As we know, the precedents say – and so the constitution states – that when ministers are caught lying to Parliament, they must apologise; and when the lies are significant they must resign. Johnson is still in office today for two reasons: because Conservative MPs have chosen to turn their backs on Britain’s constitution, and because the police failed to uphold the law.
The Conservatives have no arguments – they simply cannot defend him or justify what they are doing, as their desperate distractions and whataboutery reveal. Yet, they refuse again and again to do what precedent demands.
In any other age, Sue Gray’s report would probably not even have been necessary – Johnson would already have gone. But if such a report had ever previously been published, any government would surely have fallen within the hour. Instead, we have had to watch Johnson persistently misrepresent what the – heavily redacted – report said; while his backbenchers, almost to a man and woman, blithely accepted this latest wave of lies.

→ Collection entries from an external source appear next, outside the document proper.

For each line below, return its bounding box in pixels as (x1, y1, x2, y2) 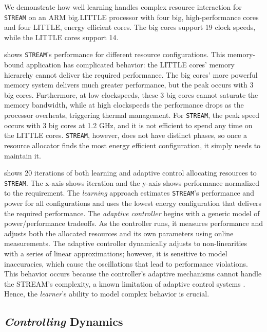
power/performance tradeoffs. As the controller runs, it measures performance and (4, 218, 263, 229)
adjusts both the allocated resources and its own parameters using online (4, 228, 234, 238)
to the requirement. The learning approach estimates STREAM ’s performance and (4, 187, 254, 198)
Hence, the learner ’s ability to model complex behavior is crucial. (4, 288, 209, 299)
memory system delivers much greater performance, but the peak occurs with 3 (4, 79, 254, 90)
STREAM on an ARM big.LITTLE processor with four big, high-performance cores (4, 11, 259, 22)
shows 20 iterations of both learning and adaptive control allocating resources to (4, 167, 257, 178)
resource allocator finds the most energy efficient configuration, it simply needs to (4, 139, 261, 150)
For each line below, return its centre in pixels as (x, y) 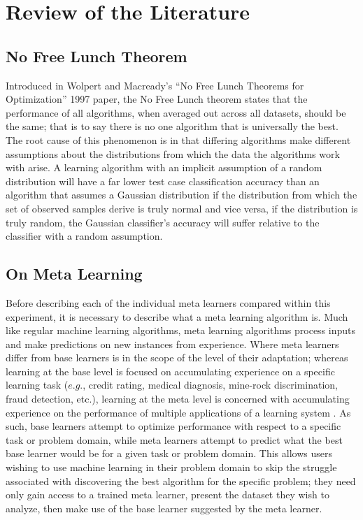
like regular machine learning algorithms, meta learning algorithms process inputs (181, 330)
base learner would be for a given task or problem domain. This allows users (169, 453)
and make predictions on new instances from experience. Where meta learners (172, 344)
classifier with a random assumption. (84, 236)
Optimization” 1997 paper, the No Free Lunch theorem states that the (157, 99)
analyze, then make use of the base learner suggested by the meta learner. (164, 508)
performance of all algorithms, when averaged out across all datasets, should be (176, 112)
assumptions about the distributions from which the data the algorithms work (173, 153)
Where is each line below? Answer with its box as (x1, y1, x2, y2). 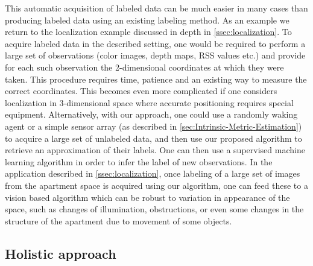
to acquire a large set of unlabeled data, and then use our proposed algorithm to (5, 131, 302, 144)
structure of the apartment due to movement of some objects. (5, 214, 232, 227)
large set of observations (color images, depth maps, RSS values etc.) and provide (5, 49, 306, 62)
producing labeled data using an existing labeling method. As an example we (5, 13, 289, 26)
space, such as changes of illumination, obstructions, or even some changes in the (5, 203, 304, 215)
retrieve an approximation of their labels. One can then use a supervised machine (5, 144, 305, 156)
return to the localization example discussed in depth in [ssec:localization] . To (5, 25, 292, 38)
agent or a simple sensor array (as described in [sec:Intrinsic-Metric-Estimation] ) (5, 119, 302, 132)
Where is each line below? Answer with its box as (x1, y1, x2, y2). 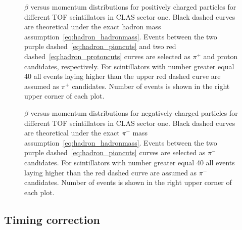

Again and again, he stood at the despatch box in the Commons today and said we must wait for the outcome of the police investigation – just as he had told us we had to wait for Sue Gray’s ‘independent’ findings. We are on notice: if and when the Metropolitan Police eventually reveals its findings, Johnson will wrap them in even more lies and his backbenchers will applaud him for it.
The sustained refusal of the Met Police to investigate the Downing Street parties should be the subject of an inquiry in its own right, but it obviously won’t because – again – Conservative MPs would prefer to look the other way. That the Met is now on the case inspires no confidence and any criticisms that emerge will not dent Johnson’s shamelessness.
Where is the force of gravity? What power can bring him down? The simple answer is that there is none. These people have looked at the unwritten constitution and they have found nothing in it to restrain them.